- Directions: When the string "Financial" is part of a line below, that line should be copied.

Segment Start: Supplied material

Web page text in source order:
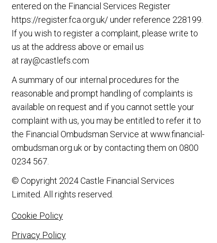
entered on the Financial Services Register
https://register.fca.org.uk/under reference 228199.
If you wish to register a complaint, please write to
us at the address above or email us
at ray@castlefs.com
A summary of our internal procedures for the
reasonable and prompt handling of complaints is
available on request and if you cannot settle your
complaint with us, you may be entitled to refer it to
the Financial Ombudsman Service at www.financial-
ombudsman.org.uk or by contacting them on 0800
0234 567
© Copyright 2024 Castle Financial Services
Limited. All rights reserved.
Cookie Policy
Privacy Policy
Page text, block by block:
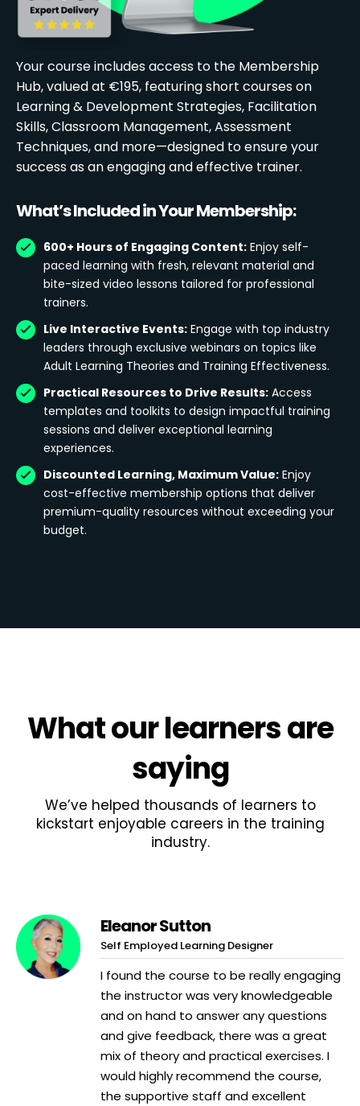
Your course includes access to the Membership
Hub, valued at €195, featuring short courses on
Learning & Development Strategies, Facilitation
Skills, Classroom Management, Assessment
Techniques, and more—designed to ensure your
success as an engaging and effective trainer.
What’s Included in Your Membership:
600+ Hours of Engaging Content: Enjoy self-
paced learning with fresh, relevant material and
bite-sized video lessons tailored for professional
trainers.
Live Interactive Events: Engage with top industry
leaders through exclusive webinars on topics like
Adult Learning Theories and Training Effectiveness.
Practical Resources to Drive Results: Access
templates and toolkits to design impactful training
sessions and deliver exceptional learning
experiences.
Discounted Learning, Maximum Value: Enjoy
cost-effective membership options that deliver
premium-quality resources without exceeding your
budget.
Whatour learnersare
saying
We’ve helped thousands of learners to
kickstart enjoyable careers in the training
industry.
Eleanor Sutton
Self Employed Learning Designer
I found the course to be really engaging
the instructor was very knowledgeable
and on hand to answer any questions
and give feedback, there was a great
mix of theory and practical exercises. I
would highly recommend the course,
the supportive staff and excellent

Segment End: Supplied material

- Answer section:
entered on the Financial Services Register
the Financial Ombudsman Service at www.financial-
© Copyright 2024 Castle Financial Services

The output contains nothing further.